> About this task:
State the number of lines in these records that include the word "Fahrzeugs", and add nothing to it.

> Material for the task:

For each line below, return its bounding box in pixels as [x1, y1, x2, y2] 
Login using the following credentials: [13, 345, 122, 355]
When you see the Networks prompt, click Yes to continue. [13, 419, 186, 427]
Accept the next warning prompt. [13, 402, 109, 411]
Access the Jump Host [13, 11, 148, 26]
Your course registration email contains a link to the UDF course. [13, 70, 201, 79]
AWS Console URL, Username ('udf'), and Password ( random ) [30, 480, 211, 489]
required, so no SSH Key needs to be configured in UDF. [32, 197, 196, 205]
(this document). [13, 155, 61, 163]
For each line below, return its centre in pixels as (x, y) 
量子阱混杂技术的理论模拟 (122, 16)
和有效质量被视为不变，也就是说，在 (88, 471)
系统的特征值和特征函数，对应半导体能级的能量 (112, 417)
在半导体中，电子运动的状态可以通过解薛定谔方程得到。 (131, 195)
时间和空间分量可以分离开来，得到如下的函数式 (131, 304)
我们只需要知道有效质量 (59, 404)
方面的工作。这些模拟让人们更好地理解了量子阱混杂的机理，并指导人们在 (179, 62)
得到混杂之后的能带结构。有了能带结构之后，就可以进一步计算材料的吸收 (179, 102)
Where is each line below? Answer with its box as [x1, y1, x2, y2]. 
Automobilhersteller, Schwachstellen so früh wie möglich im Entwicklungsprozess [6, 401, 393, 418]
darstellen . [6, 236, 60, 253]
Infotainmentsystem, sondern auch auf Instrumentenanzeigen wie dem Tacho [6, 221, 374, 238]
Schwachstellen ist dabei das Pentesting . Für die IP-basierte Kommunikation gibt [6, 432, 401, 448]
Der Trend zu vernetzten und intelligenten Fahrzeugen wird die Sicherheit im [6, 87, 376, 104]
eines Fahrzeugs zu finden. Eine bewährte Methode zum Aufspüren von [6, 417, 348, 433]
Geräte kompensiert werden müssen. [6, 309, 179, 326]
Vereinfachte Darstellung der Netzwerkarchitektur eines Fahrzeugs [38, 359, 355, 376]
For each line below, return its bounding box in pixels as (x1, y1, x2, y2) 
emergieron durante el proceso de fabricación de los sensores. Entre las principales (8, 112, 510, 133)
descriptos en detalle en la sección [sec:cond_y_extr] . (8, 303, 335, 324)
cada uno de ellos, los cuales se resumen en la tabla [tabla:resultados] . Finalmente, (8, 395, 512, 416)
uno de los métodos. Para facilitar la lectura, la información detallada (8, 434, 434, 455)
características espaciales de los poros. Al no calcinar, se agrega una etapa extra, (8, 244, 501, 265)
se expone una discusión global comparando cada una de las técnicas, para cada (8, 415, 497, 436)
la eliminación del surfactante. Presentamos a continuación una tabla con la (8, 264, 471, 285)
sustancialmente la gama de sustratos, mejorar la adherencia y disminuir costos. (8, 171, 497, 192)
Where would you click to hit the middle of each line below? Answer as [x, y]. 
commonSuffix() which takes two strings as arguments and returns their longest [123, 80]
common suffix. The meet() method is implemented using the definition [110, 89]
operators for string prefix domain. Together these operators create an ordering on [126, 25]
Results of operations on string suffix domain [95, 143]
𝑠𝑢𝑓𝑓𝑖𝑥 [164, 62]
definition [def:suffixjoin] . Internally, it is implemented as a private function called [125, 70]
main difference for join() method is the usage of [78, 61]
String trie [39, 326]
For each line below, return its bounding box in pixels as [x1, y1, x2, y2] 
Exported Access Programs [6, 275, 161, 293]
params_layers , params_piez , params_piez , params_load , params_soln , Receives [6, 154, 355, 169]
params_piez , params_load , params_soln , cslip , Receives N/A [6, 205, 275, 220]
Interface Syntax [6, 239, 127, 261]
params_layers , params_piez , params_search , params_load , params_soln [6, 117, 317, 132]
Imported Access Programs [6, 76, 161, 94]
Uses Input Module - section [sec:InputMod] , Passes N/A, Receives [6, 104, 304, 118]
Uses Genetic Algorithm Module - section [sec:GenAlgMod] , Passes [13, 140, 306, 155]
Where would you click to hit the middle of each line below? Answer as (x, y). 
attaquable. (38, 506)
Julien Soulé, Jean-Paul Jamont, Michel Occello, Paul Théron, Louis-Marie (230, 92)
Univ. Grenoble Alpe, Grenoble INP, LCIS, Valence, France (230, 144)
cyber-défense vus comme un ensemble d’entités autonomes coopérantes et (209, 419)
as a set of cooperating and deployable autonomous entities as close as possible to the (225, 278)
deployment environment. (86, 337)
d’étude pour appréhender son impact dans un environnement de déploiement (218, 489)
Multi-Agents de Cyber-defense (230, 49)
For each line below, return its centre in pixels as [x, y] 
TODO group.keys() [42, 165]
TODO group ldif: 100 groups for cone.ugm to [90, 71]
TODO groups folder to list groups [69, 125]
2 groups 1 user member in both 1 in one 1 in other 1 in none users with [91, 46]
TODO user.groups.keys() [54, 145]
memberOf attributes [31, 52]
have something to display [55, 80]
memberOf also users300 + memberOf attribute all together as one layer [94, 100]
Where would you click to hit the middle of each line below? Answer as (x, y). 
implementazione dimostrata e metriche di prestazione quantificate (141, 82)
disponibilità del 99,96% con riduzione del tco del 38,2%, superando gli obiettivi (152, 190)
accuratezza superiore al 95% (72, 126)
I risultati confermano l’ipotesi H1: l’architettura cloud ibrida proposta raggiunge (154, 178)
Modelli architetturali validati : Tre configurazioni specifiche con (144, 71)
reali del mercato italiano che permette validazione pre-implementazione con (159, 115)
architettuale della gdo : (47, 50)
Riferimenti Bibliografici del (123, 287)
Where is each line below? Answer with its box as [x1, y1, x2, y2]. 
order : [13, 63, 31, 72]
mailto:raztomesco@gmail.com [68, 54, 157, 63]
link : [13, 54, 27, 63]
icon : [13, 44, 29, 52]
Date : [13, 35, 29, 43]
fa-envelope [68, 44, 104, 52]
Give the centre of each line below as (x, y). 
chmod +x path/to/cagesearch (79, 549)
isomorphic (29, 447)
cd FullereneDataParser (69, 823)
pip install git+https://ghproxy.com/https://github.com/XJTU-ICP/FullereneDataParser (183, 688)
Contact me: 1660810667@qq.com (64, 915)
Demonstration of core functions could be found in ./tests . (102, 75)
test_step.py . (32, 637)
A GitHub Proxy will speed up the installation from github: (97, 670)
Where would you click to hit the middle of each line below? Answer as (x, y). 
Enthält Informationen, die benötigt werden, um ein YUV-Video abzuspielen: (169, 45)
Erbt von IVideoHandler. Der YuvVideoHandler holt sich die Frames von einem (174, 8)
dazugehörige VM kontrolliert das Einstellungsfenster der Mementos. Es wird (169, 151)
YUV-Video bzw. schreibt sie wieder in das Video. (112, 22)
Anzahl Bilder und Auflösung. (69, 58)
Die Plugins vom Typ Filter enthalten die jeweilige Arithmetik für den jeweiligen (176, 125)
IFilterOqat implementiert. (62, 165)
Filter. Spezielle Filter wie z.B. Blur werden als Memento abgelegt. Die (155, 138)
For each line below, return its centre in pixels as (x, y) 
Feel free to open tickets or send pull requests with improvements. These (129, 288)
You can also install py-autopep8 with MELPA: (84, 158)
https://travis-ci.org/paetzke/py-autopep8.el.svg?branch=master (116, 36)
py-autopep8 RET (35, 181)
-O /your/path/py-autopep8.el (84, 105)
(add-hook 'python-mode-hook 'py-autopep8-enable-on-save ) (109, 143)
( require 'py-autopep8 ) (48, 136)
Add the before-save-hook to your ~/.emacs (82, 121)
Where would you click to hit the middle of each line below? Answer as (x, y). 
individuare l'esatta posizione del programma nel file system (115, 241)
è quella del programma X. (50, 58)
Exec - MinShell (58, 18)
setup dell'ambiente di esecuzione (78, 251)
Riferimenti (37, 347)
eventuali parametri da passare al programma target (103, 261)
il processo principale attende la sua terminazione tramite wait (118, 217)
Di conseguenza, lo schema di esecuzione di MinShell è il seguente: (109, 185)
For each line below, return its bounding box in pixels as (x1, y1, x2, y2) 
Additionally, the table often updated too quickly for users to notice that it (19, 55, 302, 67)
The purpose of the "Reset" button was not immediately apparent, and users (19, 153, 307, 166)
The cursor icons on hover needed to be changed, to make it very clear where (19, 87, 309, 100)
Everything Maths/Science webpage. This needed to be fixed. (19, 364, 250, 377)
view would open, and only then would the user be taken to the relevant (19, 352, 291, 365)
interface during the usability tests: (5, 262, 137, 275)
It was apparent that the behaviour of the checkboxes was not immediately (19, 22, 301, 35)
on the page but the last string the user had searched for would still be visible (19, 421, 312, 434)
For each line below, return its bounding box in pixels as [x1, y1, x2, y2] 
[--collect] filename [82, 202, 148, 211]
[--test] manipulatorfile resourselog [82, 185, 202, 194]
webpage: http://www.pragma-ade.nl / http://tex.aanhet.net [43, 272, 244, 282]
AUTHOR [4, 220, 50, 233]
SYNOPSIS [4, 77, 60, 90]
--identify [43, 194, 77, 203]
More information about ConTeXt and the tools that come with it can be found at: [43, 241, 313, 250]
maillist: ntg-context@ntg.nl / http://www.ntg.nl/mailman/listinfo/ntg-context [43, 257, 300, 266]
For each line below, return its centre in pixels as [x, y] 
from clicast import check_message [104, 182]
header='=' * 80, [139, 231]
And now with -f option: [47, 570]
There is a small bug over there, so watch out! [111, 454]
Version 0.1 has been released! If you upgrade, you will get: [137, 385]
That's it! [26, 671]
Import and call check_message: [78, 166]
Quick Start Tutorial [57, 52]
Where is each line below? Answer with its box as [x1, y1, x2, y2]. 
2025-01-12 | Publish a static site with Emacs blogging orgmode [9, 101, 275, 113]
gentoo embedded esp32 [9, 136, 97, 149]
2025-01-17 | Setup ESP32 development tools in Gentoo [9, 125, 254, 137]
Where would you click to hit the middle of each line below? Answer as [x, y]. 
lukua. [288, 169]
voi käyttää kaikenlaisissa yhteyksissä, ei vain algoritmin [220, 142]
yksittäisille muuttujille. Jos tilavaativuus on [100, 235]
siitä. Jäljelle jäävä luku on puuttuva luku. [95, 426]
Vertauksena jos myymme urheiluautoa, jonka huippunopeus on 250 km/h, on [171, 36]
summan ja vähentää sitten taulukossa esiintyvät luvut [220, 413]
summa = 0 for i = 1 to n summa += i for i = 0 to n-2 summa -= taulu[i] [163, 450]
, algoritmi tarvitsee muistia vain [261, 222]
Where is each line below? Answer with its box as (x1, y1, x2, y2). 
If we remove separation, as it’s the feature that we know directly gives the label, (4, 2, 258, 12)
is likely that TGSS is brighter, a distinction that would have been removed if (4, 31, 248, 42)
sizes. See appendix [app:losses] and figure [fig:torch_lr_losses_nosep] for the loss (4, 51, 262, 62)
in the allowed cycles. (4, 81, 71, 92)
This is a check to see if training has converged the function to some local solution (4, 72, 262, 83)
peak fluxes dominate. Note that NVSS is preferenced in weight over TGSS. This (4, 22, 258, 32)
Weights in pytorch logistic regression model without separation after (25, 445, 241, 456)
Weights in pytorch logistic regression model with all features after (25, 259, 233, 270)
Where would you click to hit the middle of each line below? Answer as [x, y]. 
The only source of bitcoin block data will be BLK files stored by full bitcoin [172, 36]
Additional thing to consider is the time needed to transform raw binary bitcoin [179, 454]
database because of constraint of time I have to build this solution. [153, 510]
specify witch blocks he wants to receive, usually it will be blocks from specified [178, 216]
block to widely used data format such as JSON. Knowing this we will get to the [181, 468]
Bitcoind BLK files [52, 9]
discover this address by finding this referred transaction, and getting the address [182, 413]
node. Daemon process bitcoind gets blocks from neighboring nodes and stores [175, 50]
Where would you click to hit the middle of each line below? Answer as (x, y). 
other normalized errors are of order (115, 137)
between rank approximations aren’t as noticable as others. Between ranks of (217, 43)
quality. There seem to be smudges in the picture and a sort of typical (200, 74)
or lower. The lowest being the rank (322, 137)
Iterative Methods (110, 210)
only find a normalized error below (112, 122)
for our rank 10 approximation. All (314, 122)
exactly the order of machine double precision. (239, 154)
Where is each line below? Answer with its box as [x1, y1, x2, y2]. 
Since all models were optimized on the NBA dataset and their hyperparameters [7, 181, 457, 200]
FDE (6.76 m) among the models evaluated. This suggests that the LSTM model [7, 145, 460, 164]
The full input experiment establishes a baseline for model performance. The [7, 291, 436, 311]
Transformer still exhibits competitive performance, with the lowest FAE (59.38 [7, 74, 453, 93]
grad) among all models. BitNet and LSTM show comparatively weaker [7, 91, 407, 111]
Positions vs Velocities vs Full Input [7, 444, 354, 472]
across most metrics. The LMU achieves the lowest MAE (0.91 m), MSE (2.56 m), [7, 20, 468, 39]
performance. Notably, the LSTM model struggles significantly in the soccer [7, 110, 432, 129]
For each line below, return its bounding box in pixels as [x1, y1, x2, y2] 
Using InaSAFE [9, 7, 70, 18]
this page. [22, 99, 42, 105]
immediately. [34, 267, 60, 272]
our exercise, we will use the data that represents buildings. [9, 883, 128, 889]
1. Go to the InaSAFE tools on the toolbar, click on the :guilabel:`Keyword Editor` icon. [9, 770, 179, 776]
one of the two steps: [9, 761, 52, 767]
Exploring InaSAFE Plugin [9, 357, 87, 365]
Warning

> Exercise solution:
2